◆ **Assigned task**: Scan the records for the line containing "Event (GET, POST, PUT, DELETE)"; extract it and all later lines, verbatim, through the end, and nothing before it.

Data items:
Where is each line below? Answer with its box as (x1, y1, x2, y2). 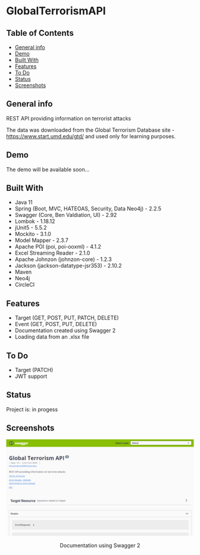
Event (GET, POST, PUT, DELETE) (14, 321, 97, 328)
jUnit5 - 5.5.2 (14, 224, 47, 231)
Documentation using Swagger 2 (60, 541, 140, 549)
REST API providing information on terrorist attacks (6, 114, 132, 122)
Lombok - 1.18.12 (14, 218, 55, 225)
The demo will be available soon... (6, 166, 90, 173)
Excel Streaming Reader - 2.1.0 (14, 249, 90, 257)
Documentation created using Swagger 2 (14, 327, 116, 334)

◆ **Result**:
Event (GET, POST, PUT, DELETE) (14, 321, 97, 328)
jUnit5 - 5.5.2 (14, 224, 47, 231)
Documentation using Swagger 2 (60, 541, 140, 549)
REST API providing information on terrorist attacks (6, 114, 132, 122)
Lombok - 1.18.12 (14, 218, 55, 225)
The demo will be available soon... (6, 166, 90, 173)
Excel Streaming Reader - 2.1.0 (14, 249, 90, 257)
Documentation created using Swagger 2 (14, 327, 116, 334)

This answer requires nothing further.